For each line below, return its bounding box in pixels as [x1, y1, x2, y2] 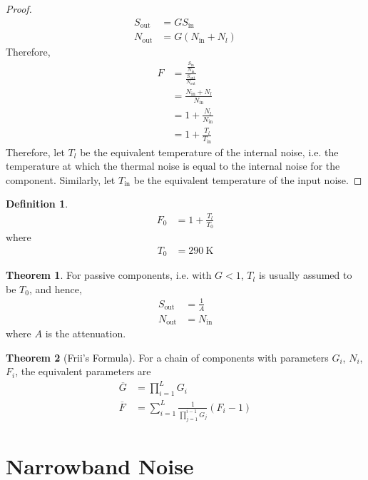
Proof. [6, 1, 32, 16]
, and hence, [29, 281, 82, 296]
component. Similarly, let [6, 172, 116, 187]
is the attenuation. [45, 326, 126, 341]
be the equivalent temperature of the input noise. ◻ [133, 172, 362, 187]
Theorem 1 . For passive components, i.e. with [6, 267, 212, 282]
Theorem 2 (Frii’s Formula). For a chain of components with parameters [6, 349, 329, 364]
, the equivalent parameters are [15, 364, 151, 379]
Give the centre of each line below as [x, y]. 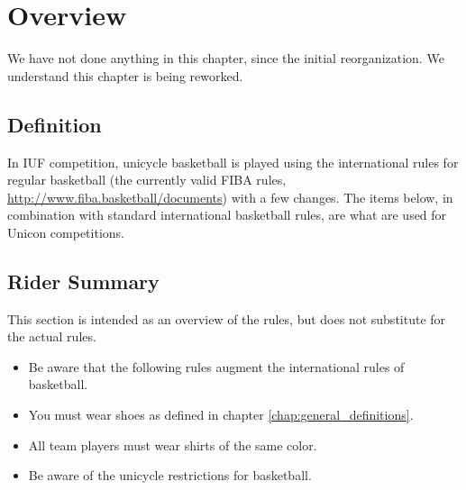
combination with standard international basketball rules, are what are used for [227, 215]
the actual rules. [52, 336]
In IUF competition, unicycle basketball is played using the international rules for [233, 162]
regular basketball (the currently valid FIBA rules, [147, 180]
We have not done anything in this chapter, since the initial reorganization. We [226, 58]
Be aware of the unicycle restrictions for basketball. [170, 475]
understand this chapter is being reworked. [125, 75]
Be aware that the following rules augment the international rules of [216, 366]
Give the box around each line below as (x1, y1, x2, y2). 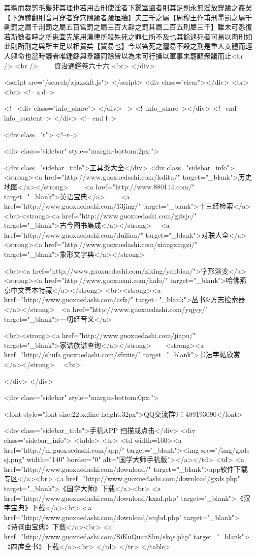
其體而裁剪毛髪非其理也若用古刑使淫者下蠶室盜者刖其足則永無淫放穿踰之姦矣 (4, 2, 252, 12)
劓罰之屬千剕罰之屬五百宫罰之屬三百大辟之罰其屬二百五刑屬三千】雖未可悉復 (4, 22, 252, 32)
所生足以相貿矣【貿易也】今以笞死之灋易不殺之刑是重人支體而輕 (45, 41, 252, 51)
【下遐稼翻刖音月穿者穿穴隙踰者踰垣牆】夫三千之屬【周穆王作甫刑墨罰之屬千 (4, 12, 252, 22)
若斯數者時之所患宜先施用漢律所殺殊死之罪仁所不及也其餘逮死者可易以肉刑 (4, 31, 245, 41)
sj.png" (4, 454, 25, 464)
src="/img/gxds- (201, 444, 252, 455)
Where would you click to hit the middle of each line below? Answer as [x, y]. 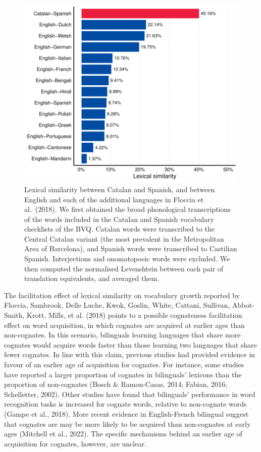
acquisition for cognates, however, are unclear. [75, 443]
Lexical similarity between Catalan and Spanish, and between [120, 189]
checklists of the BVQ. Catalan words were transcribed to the [120, 229]
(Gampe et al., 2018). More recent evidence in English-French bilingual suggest [126, 413]
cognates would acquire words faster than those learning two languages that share [130, 344]
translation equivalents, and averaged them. [92, 278]
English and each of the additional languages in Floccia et [114, 199]
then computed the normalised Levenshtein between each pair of [124, 268]
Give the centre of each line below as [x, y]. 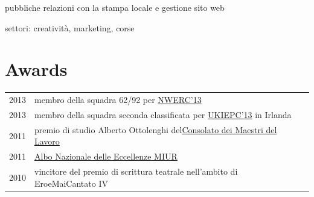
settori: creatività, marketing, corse [70, 27]
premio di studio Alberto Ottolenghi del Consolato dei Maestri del [156, 129]
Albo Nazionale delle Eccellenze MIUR [106, 156]
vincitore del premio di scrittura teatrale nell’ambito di [136, 171]
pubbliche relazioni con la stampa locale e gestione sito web [115, 7]
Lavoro [47, 141]
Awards [36, 69]
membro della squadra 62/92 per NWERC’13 [118, 100]
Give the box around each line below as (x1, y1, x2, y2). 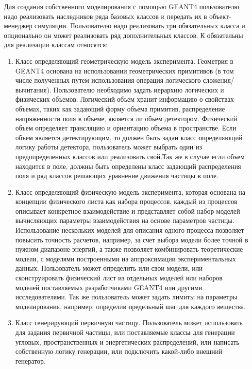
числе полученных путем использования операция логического (15, 75, 201, 85)
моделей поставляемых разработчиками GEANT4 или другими (15, 282, 202, 292)
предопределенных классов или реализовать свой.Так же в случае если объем (15, 151, 245, 161)
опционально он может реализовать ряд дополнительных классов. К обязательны (4, 30, 243, 40)
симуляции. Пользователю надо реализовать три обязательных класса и (34, 20, 245, 31)
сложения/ (203, 75, 235, 85)
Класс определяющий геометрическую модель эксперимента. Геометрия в (15, 55, 234, 66)
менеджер (4, 20, 33, 31)
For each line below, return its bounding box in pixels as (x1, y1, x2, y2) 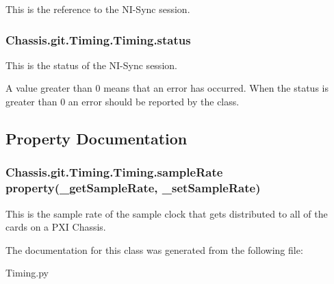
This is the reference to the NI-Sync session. (5, 2, 190, 16)
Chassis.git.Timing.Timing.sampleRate (5, 164, 223, 181)
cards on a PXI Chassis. (5, 220, 106, 234)
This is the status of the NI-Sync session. (5, 57, 177, 72)
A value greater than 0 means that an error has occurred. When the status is (5, 81, 329, 95)
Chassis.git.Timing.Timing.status (5, 31, 191, 48)
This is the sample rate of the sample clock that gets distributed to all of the (5, 206, 328, 220)
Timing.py (5, 266, 49, 280)
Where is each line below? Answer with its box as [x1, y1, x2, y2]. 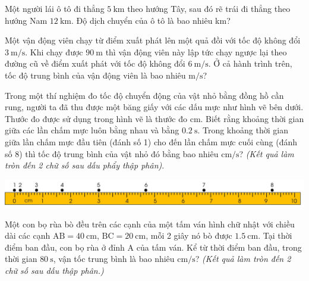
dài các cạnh [5, 229, 51, 242]
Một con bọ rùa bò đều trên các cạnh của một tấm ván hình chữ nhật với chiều [5, 217, 295, 230]
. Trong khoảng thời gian [197, 124, 288, 136]
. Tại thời [258, 229, 292, 242]
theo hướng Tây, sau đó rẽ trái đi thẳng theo [127, 2, 291, 14]
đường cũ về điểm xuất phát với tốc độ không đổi [5, 57, 185, 70]
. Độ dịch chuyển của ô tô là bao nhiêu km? [71, 14, 231, 26]
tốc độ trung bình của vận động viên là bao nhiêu [5, 68, 186, 81]
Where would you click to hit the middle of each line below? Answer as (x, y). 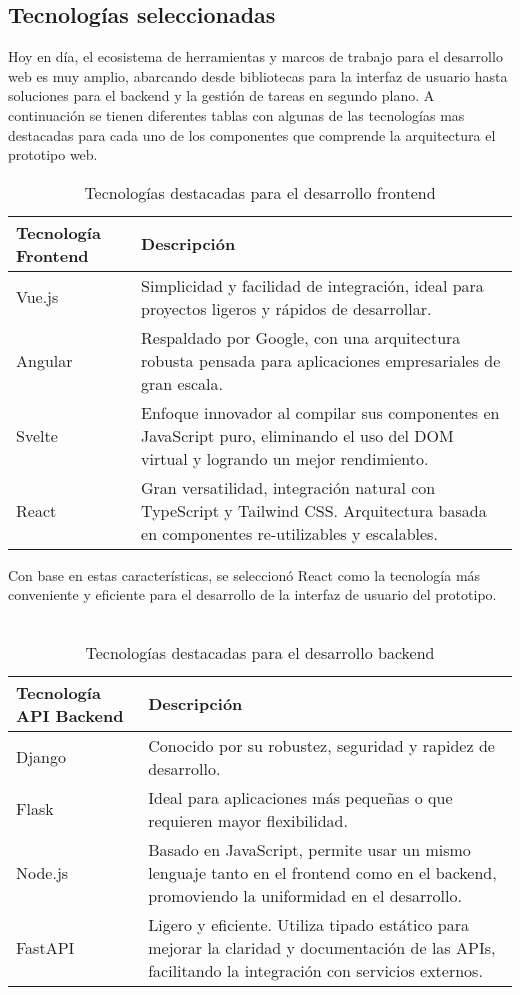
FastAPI (45, 947)
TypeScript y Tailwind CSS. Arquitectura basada (314, 510)
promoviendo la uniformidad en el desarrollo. (305, 895)
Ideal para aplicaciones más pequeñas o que (300, 797)
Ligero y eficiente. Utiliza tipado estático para (309, 924)
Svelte (37, 435)
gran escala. (182, 383)
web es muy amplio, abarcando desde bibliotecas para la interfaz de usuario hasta (258, 75)
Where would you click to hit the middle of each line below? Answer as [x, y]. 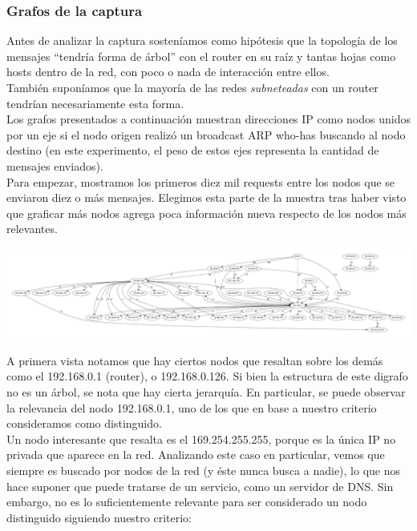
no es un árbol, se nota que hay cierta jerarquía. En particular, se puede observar [206, 392]
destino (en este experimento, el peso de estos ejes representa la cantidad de [193, 150]
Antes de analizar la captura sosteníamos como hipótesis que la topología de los [202, 40]
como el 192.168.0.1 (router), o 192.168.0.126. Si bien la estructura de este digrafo [207, 376]
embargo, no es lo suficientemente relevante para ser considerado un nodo [187, 502]
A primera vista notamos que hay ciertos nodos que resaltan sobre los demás [195, 360]
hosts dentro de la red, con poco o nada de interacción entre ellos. [168, 72]
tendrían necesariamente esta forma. [95, 103]
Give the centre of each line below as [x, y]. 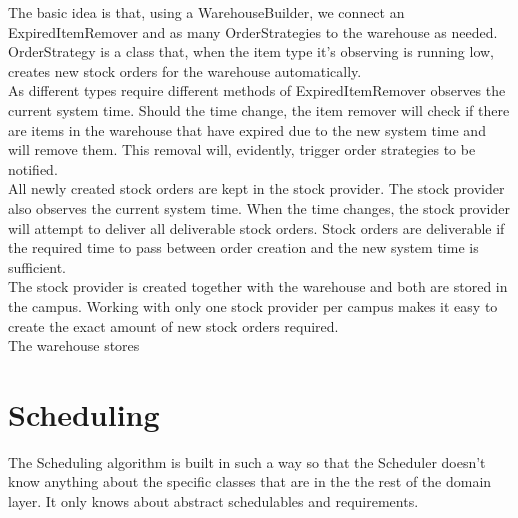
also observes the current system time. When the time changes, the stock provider [259, 207]
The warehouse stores [74, 345]
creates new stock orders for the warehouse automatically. [185, 70]
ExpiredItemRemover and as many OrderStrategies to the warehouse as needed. [253, 31]
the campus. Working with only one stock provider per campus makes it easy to [253, 305]
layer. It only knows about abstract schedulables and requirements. [213, 501]
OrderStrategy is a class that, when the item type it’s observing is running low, [251, 51]
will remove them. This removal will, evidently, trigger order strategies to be [242, 149]
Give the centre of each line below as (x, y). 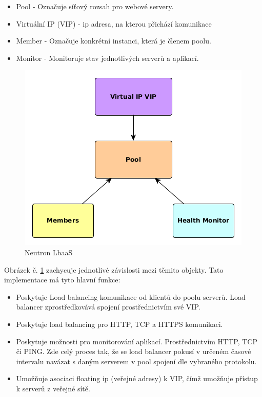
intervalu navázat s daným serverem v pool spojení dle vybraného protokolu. (136, 361)
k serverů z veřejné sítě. (53, 388)
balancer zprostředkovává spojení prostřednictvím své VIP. (108, 307)
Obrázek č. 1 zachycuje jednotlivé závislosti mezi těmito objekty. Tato (114, 269)
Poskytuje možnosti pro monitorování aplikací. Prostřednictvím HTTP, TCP (137, 341)
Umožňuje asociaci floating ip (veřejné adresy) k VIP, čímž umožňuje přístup (137, 378)
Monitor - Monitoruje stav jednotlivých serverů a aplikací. (107, 58)
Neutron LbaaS (49, 252)
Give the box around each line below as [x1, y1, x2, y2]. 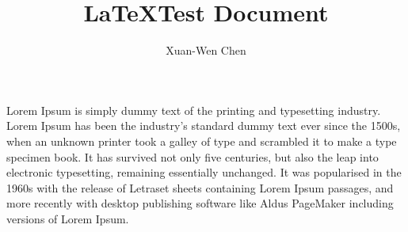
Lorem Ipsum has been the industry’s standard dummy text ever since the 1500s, [6, 117, 401, 134]
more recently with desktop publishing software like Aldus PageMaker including [6, 195, 394, 211]
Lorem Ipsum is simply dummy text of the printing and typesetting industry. [6, 101, 381, 118]
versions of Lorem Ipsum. [6, 210, 129, 226]
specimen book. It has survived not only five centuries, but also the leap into [6, 148, 379, 165]
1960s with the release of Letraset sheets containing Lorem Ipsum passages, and [6, 179, 394, 196]
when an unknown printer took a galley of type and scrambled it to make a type [6, 132, 397, 149]
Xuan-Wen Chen [166, 42, 246, 59]
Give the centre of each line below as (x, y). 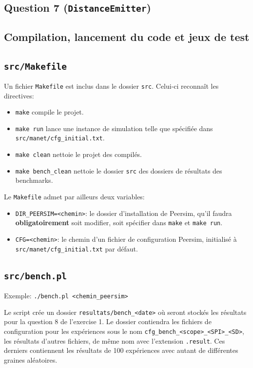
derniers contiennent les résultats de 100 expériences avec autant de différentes (121, 350)
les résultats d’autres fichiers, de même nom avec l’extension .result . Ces (115, 340)
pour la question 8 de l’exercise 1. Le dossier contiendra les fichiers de (108, 321)
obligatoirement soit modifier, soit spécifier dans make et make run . (119, 223)
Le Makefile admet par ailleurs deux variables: (74, 197)
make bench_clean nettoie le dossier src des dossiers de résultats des (119, 170)
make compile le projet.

TASK: Give only the number of lines in the entries above that contain the string "avec".

RESULT OF THIS TASK: 2